Glibc2.2.4におけるFSFの内輪もめ 24
Ulrich-Drepper、RMSステ 部門より
・glibc 2.2.4 release notes
・・・(省略)・・・
And now for some not so nice things.
そして、あんまり良くない話しがあります。
Stallman recently tried what I would call a hostile takeover of the glibc development. He tried to conspire behind my back and persuade the other main developers to take control so that in the end he is in control and can dictate whatever pleases him. This attempt failed but he kept on pressuring people everywhere and it got really ugly. In the end I agreed to the creation of a so-called "steering committee" (SC). The SC is different from the SC in projects like gcc in that it does not make decisions. On this front nothing changed. The only difference is that Stallman now has no right to complain anymore since the SC he wanted acknowledged the status quo. I hope he will now shut up forever.
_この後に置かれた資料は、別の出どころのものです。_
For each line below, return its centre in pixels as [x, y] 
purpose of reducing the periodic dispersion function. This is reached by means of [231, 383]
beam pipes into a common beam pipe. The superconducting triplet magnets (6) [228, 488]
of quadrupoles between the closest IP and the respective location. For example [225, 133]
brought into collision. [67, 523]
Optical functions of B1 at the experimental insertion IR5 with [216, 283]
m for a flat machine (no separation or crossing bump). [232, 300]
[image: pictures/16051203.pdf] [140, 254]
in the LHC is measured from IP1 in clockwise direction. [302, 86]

ストールマンは最近、glibc の開発において、私が「のっとり」と表現 したいようなことをしようとしました。彼は、私の背後で共謀して、他の 主な開発者をコントロールすることで、最後には、彼が支配し、彼が望む あらゆることをすることができるように説得しようとしました。この試みは 失敗しましたが、彼はそこらじゅうの人たちに圧力を加え続け、それは本当に 醜いものでした。最後には、私は、SC と呼ぶ組織を作ることに合意しました。 SC は、gcc のようなプロジェクトの SC とは違っていて、決定行為はしません。 表面的には何も変化はありません。唯一の違いは、ストールマンはこれ以上 何も不平を言う権利を持たなくなったことで、それは、彼の望んだ SC が、 現状を承認したためです。私は彼が永遠に口をつぐめばいいと思っています。
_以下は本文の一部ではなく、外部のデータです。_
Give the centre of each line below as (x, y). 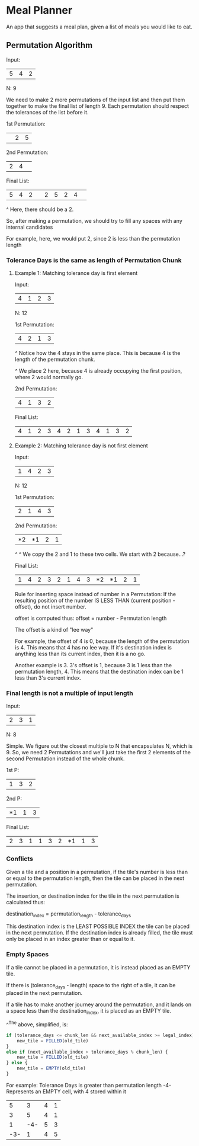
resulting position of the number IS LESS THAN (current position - (95, 601)
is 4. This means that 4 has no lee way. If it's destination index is (93, 648)
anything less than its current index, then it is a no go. (80, 654)
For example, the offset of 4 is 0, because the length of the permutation (102, 641)
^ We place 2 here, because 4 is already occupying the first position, (98, 371)
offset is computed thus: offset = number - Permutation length (91, 618)
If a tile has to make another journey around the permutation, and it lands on (99, 1004)
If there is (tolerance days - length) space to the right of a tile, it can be (91, 986)

The morale of this is that people will hopefully realize what a control freak and raging manic Stallman is. Don't trust him. As soon as something isn't in line with his view he'll stab you in the back. NEVER voluntarily put a project you work on under the GNU umbrella since this means in Stallman's opinion that he has the right to make decisions for the project.
この件の教訓はは、みんなに、ストールマンがどんなに支配好きで、怒りっ ぽい躁病者かということを知ってほしいということです。彼を信じては いけません。何かが彼の思うようにいっていない場合、すぐに彼はあなたの 後ろであなたをいじめるでしょう。GNU の傘の下での、どんなプロジェクトにも 無償で参加してはいけません。と、いうのは、それはストールマンの考えに よれば、プロジェクトに対して彼が決定する権利を持っているということを 意味するからです。
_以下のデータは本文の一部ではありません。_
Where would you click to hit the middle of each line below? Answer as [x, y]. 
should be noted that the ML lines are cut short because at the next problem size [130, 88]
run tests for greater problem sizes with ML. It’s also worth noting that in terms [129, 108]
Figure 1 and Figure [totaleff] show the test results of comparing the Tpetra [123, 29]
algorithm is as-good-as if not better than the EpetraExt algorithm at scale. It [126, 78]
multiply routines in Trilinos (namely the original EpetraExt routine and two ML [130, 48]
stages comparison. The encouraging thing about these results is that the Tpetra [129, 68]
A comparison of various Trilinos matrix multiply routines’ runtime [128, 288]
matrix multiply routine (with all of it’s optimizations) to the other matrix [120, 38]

The glibc situation is even more frightening if one realizes the story behind it. When I started porting glibc 1.09 to Linux (which eventually became glibc 2.0) Stallman threatened me and tried to force me to contribute rather to the work on the Hurd. Work on Linux would be counter-productive to the Free Software course. Then came, what would be called embrace-and-extend if performed by the Evil of the North-West, and his claim for everything which lead to Linux's success.
glibc の状況は、もし裏話を知ったなら、もっと怖いものだと言えます。 私が glibc 1.09 を Linux に移植しはじめたとき(これは glibc 2.0 と なりました) ストールマンは私を脅して、Hurd の開発に貢献するように 強制しようとしました。Linux 上の仕事は、フリーソフトの流れのなかでは 反生産的であるというのです。そして、North-West の悪魔がやったんだと したら、embrace-and-extend とても呼ばれるような方法でやってきて、 Linux を成功に導くようなすべてのものに対してクレームを言いました。 (なんか、このへん、うまく訳せん・・・)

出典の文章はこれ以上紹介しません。